» Information provided
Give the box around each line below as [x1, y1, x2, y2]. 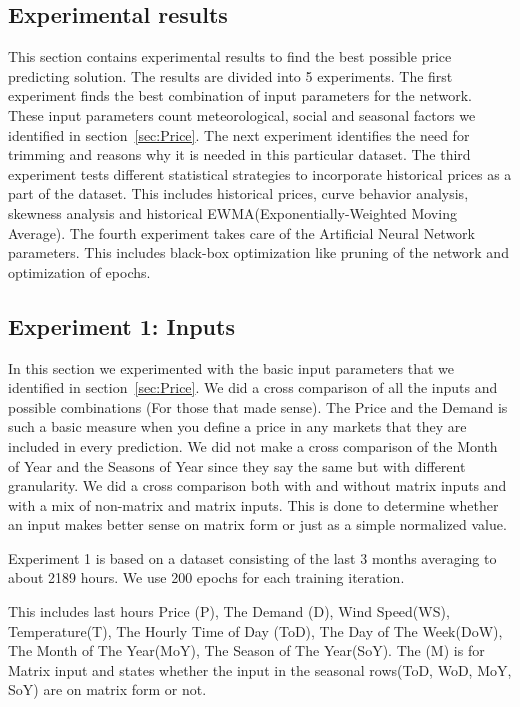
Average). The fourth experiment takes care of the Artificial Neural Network [8, 222, 475, 243]
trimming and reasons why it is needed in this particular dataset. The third [8, 144, 471, 165]
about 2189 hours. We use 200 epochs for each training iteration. [8, 567, 405, 588]
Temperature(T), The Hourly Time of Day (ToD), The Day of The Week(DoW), [8, 620, 503, 641]
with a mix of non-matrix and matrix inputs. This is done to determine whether [8, 494, 499, 515]
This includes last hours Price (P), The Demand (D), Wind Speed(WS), [8, 601, 450, 622]
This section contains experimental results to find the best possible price [8, 46, 452, 67]
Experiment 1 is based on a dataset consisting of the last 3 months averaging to [8, 547, 497, 568]
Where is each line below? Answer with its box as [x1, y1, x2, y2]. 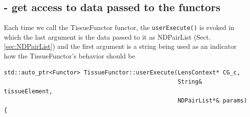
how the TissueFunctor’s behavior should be [4, 51, 135, 61]
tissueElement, [4, 88, 53, 95]
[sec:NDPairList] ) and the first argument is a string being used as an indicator [4, 41, 237, 51]
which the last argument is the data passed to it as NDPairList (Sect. [4, 31, 211, 42]
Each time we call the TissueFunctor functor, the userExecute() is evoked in [4, 22, 234, 32]
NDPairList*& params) [177, 97, 248, 104]
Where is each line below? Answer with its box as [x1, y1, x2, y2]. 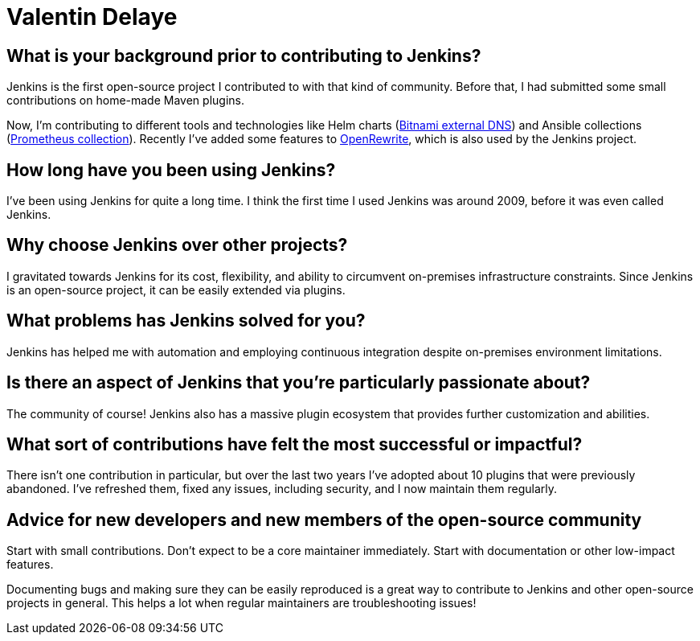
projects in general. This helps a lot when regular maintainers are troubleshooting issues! [6, 596, 477, 610]
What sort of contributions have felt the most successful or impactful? [6, 433, 583, 454]
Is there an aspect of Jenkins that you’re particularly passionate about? [6, 372, 591, 393]
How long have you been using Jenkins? [6, 159, 336, 180]
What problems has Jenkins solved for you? [6, 310, 366, 331]
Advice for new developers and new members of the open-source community [6, 509, 642, 530]
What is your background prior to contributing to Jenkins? [6, 45, 481, 66]
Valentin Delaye [6, 3, 178, 31]
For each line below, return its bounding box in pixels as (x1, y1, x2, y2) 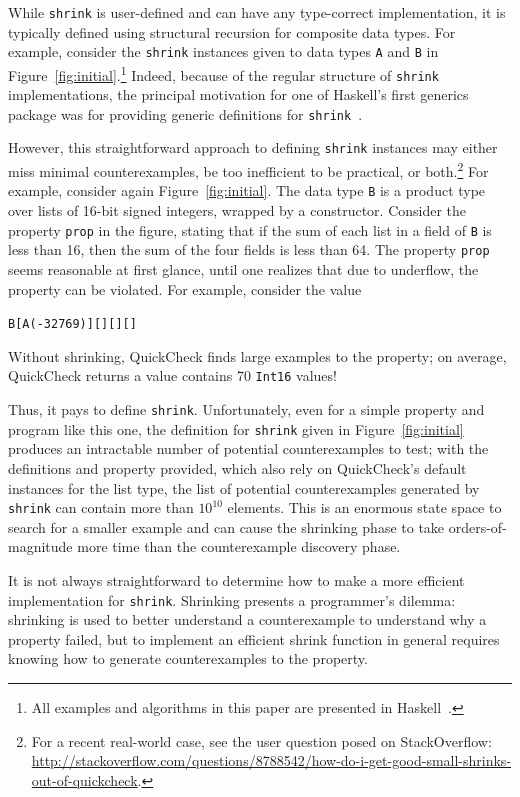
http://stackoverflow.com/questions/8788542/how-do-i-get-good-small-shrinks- (31, 750, 512, 771)
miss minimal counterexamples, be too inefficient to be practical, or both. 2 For (8, 158, 489, 181)
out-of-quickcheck (31, 769, 138, 790)
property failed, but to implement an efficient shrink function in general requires (8, 628, 500, 649)
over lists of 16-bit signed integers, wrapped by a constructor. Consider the (8, 200, 467, 221)
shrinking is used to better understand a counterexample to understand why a (8, 609, 487, 630)
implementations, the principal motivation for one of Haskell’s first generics (8, 84, 469, 105)
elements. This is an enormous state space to (227, 497, 502, 518)
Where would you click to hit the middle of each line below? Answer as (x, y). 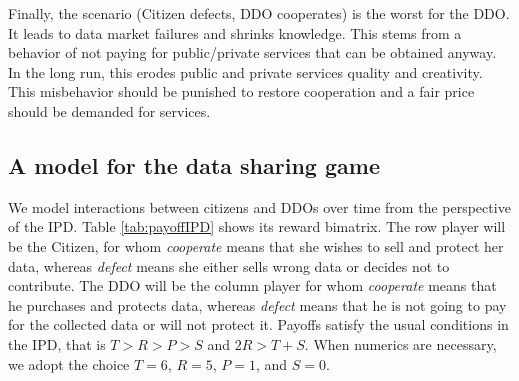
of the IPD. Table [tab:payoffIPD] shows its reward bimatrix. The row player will (257, 226)
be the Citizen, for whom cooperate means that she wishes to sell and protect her (256, 245)
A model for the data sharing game (194, 164)
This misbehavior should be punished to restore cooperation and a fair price (241, 91)
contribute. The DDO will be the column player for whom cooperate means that (252, 285)
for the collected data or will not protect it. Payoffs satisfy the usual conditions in (258, 324)
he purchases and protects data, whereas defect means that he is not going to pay (257, 304)
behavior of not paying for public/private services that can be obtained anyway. (252, 52)
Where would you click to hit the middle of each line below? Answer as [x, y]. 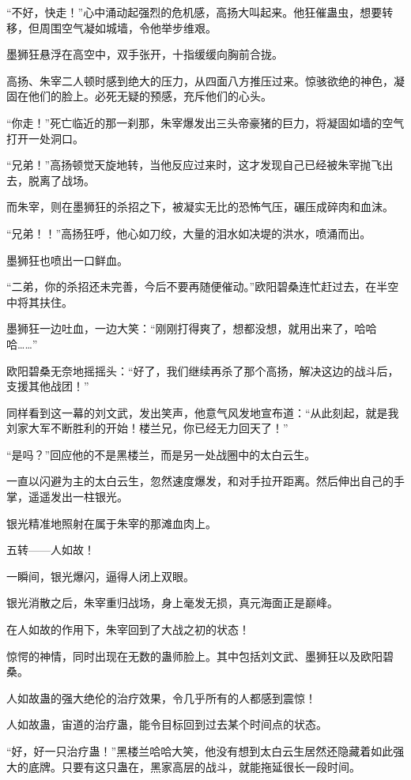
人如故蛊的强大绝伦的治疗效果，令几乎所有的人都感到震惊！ [161, 697]
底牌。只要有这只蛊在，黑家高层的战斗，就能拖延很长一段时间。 [194, 766]
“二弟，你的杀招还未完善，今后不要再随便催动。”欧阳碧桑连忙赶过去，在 [192, 286]
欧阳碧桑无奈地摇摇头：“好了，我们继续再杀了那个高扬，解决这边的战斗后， [203, 370]
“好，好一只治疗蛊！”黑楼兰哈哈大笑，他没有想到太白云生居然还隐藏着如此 [200, 751]
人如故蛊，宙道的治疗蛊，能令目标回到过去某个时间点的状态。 [167, 724]
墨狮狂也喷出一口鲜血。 [67, 260]
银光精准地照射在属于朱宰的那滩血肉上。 [111, 523]
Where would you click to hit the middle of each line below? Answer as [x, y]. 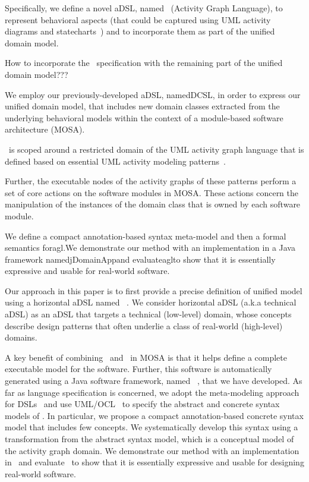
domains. [21, 337]
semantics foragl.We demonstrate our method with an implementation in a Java [150, 248]
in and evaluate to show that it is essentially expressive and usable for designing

» What you should do
Pictures appear in the records above. Output everything except them, exactly.

» Result
Give the box around each line below as [x1, y1, x2, y2]. 
Average). The fourth experiment takes care of the Artificial Neural Network [8, 222, 475, 243]
trimming and reasons why it is needed in this particular dataset. The third [8, 144, 471, 165]
about 2189 hours. We use 200 epochs for each training iteration. [8, 567, 405, 588]
Temperature(T), The Hourly Time of Day (ToD), The Day of The Week(DoW), [8, 620, 503, 641]
with a mix of non-matrix and matrix inputs. This is done to determine whether [8, 494, 499, 515]
This includes last hours Price (P), The Demand (D), Wind Speed(WS), [8, 601, 450, 622]
This section contains experimental results to find the best possible price [8, 46, 452, 67]
Experiment 1 is based on a dataset consisting of the last 3 months averaging to [8, 547, 497, 568]
Where is each line below? Answer with its box as [x1, y1, x2, y2]. 
how the TissueFunctor’s behavior should be [4, 51, 135, 61]
tissueElement, [4, 88, 53, 95]
[sec:NDPairList] ) and the first argument is a string being used as an indicator [4, 41, 237, 51]
which the last argument is the data passed to it as NDPairList (Sect. [4, 31, 211, 42]
Each time we call the TissueFunctor functor, the userExecute() is evoked in [4, 22, 234, 32]
NDPairList*& params) [177, 97, 248, 104]
Where is each line below? Answer with its box as [x1, y1, x2, y2]. 
projects in general. This helps a lot when regular maintainers are troubleshooting issues! [6, 596, 477, 610]
What sort of contributions have felt the most successful or impactful? [6, 433, 583, 454]
Is there an aspect of Jenkins that you’re particularly passionate about? [6, 372, 591, 393]
How long have you been using Jenkins? [6, 159, 336, 180]
What problems has Jenkins solved for you? [6, 310, 366, 331]
Advice for new developers and new members of the open-source community [6, 509, 642, 530]
What is your background prior to contributing to Jenkins? [6, 45, 481, 66]
Valentin Delaye [6, 3, 178, 31]
For each line below, return its bounding box in pixels as (x1, y1, x2, y2) 
http://stackoverflow.com/questions/8788542/how-do-i-get-good-small-shrinks- (31, 750, 512, 771)
miss minimal counterexamples, be too inefficient to be practical, or both. 2 For (8, 158, 489, 181)
out-of-quickcheck (31, 769, 138, 790)
property failed, but to implement an efficient shrink function in general requires (8, 628, 500, 649)
over lists of 16-bit signed integers, wrapped by a constructor. Consider the (8, 200, 467, 221)
shrinking is used to better understand a counterexample to understand why a (8, 609, 487, 630)
implementations, the principal motivation for one of Haskell’s first generics (8, 84, 469, 105)
elements. This is an enormous state space to (227, 497, 502, 518)
Where would you click to hit the middle of each line below? Answer as (x, y). 
of the IPD. Table [tab:payoffIPD] shows its reward bimatrix. The row player will (257, 226)
be the Citizen, for whom cooperate means that she wishes to sell and protect her (256, 245)
A model for the data sharing game (194, 164)
This misbehavior should be punished to restore cooperation and a fair price (241, 91)
contribute. The DDO will be the column player for whom cooperate means that (252, 285)
for the collected data or will not protect it. Payoffs satisfy the usual conditions in (258, 324)
he purchases and protects data, whereas defect means that he is not going to pay (257, 304)
behavior of not paying for public/private services that can be obtained anyway. (252, 52)
Where would you click to hit the middle of each line below? Answer as [x, y]. 
人如故蛊的强大绝伦的治疗效果，令几乎所有的人都感到震惊！ [161, 697]
底牌。只要有这只蛊在，黑家高层的战斗，就能拖延很长一段时间。 [194, 766]
“二弟，你的杀招还未完善，今后不要再随便催动。”欧阳碧桑连忙赶过去，在 [192, 286]
欧阳碧桑无奈地摇摇头：“好了，我们继续再杀了那个高扬，解决这边的战斗后， [203, 370]
“好，好一只治疗蛊！”黑楼兰哈哈大笑，他没有想到太白云生居然还隐藏着如此 [200, 751]
人如故蛊，宙道的治疗蛊，能令目标回到过去某个时间点的状态。 [167, 724]
墨狮狂也喷出一口鲜血。 [67, 260]
银光精准地照射在属于朱宰的那滩血肉上。 [111, 523]
Where would you click to hit the middle of each line below? Answer as [x, y]. 
domains. [21, 337]
semantics foragl.We demonstrate our method with an implementation in a Java [150, 248]
in and evaluate to show that it is essentially expressive and usable for designing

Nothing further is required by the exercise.